### EXERCISE BRIEF
Print every entry again, precisely as written.

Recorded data

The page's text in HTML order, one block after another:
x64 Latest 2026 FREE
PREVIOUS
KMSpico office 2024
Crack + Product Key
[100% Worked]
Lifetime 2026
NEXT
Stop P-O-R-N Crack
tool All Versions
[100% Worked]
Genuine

### OUTPUT OF THE EXERCISE
The page's text in HTML order, one block after another:
x64 Latest 2026 FREE
PREVIOUS
KMSpico office 2024
Crack + Product Key
[100% Worked]
Lifetime 2026
NEXT
Stop P-O-R-N Crack
tool All Versions
[100% Worked]
Genuine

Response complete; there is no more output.